*Required work*.
Keep to the lines from the one with "the fact that" through the end of the data, and write them out exactly.

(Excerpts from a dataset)
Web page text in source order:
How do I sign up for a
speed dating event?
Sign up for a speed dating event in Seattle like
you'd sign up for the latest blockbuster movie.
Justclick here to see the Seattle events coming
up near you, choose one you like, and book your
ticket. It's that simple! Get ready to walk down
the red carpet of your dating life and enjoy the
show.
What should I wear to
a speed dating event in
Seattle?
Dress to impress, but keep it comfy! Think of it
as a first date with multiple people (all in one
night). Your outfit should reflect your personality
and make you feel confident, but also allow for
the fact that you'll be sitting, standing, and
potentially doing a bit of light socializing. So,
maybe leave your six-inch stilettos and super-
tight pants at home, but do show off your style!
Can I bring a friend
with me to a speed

*Result for this exercise*.
the fact that you'll be sitting, standing, and
potentially doing a bit of light socializing. So,
maybe leave your six-inch stilettos and super-
tight pants at home, but do show off your style!
Can I bring a friend
with me to a speed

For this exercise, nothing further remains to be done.